20.08.2012 Avenging Spelling
  • Every once in a while you receive the odd surprisingly fantastic message, and this weekend's winner says this:
    Hi, there is a small typo in [www.linaro.org] .. commecial should be commercial. No need to thank me, it's what I was born for.
    It's then signed "The Spelling Avenger". So how cool is that? I wish he had a website to link to..
17.08.2012 Pop and there goes a pirate
  • Our server's Corsair AX750 power supply just gave up the ghost, about three years in. Swapping it out was tough, in particular because the drives didn't seem to enjoy the whole movement. We installed spare drives, futzed around and finally remounted the original configuration correctly. Go figure!
  • Pretty cool reference on what directories to exclude from an Ubuntu backup: [askubuntu.com]

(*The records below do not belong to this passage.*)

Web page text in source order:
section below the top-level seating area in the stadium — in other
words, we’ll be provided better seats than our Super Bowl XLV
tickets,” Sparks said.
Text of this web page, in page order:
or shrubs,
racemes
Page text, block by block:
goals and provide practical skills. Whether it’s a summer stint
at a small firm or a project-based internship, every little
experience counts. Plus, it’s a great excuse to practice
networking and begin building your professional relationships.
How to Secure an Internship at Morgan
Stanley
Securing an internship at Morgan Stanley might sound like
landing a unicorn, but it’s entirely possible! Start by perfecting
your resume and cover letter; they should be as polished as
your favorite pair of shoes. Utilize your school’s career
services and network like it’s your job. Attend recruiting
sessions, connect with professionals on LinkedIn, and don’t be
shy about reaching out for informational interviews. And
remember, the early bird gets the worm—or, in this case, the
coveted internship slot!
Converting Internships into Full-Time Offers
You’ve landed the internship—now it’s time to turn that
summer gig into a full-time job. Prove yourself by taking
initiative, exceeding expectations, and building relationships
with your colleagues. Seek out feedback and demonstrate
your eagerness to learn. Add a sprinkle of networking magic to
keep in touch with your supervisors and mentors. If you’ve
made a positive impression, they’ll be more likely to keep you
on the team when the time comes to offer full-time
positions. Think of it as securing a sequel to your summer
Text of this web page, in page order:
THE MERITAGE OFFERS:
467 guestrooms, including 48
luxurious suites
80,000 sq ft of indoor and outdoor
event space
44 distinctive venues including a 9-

09.07.2012 Tracking Hangouts
  • Our somewhat complex multilink setup here at the office has a low-latency line which works really well for VOIP and video conferences, but to make the policy-based routing work, we need to know what hosts we are sending traffic to. Google Hangouts presents that challenge, since it's unclear what the hosts involved are. Plus, it changes! It used to be that talkgadget.google.com was all you needed to track, but now they've added stun.l.google.com and I'm still figuring out if that's all I need to pay attention to..
08.07.2012 If Unity won't run..
  • [askubuntu.com]
     kiko@gasolinux:~$ /usr/lib/nux/unity_support_test -p
     OpenGL vendor string:   VMware, Inc.

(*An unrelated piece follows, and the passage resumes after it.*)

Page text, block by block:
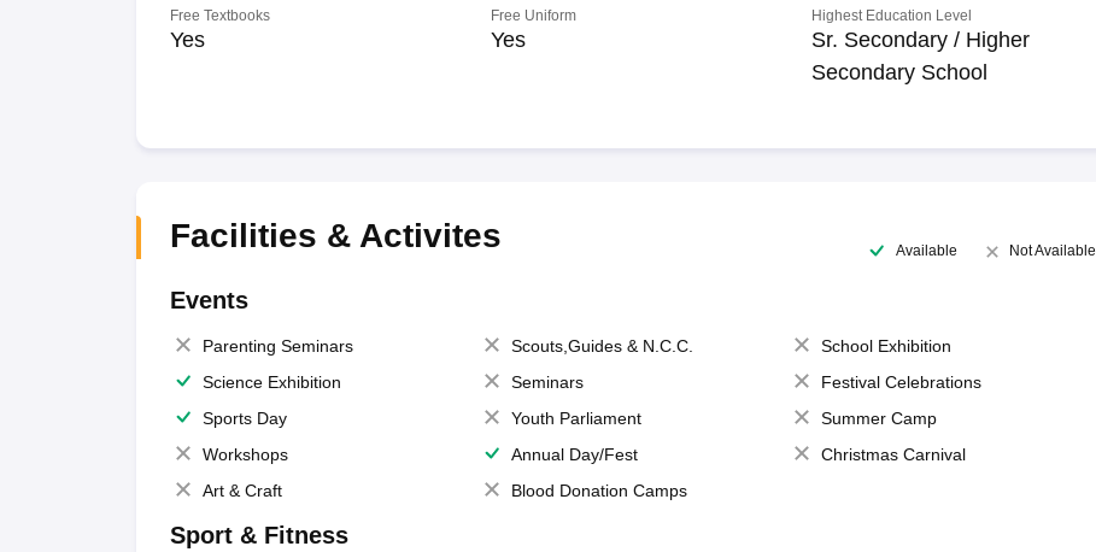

     OpenGL renderer string: Gallium 0.4 on llvmpipe (LLVM 0x300)
     OpenGL version string:  2.1 Mesa 8.0.2
      
07.07.2012 War and the X7DVA BIOS
  • Our Supermicro X7DVA-8 server has ECC memory, and the memory and Northbridge run REALLY hot, so hot you can't touch the parts when the box is running, and if you load the server up too much the temperature trip squeals. So I decided that we could try updating the BIOS to the latest (albeit 2008) version. However, I was unable, I mean, TRULY unable, to get it to boot from USB. I managed to do it once, on a fluke, but the drive failed to boot, and after that I could never do it again. I ended up following Johan's advice and using a SATA drive with Freedos on it.

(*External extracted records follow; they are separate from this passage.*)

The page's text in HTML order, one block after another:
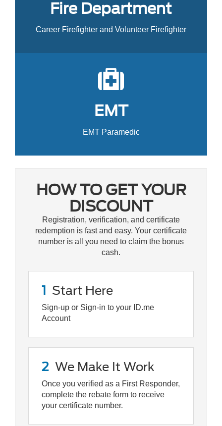
Fire Department
Career Firefighter and Volunteer Firefighter
EMT
EMT Paramedic
HOW TO GET YOUR
DISCOUNT
Registration, verification, and certificate
redemption is fast and easy. Your certificate
number is all you need to claim the bonus
cash.
1 Start Here
Sign-up or Sign-in to your ID.me
Account
2 We Make It Work
Once you verified as a First Responder,
complete the rebate form to receive
your certificate number.

  • Booting USB on the server never worked because, although the BIOS could see the drive, it didn't seem to identify it as bootable; the drive would never appear as bootable on the F11 menu, nor on the BIOS boot order menu -- so though the drive /did/ appear in the BIOS listing, it never had a sequence number next to it, while the first 8 entries have numbers 1-8 next to them.
  • Getting Freedos on the SATA drive was less trivial than I thought it would be. I had a Freedos USB stick, and I can boot from that on another workstation, so it should be a matter of doing a format /s, or an old-skool sys c:. But getting the SATA drive to actually boot was tricky, and I ended up being reminded of the magical incantation:
     fdisk /mbr
    which was exactly what was missing. Getting fdisk.exe (and format.com) involved ISO-mounting the freedos ISO, but that wasn't so hard in the end. And once I managed to boot, the flashing procedure was trivial and only took a few seconds (just type in "flash x7dva208.rom").
  • However, after flashing, the system continues to run as hot as ever! At least the BIOS update got us up to DMA version 2.5, and perhaps because of it, or because I tweaked a bunch of BIOS settings, my lshw now reports I have L2 cache. This bothers me though... does it mean I didn't have this before, or that lshw can how see it?
             *-cache:1
                  description: L2 cache
                  physical id: 7
                  slot: L2 Cache
                  size: 12MiB
                  capacity: 16MiB
                  capabilities: burst internal write-back 
    Now why does the capacity not match the size? The mysteries of modern hardware..
04.07.2012 Vitamin D and the endurance athlete
  • My wife's serum Vitamin D came up rather low. So I did some reading about it over at [www.ncbi.nlm.nih.gov] and, particularly interesting for an athlete, [www.vitamindcouncil.org] Mariana never leaves home without a serious sunscreen, and we both always shower after riding, so it's probably advised to supplement, particularly for Mari whose serum levels are low. I like this coach's take on it: [lwcoaching.com]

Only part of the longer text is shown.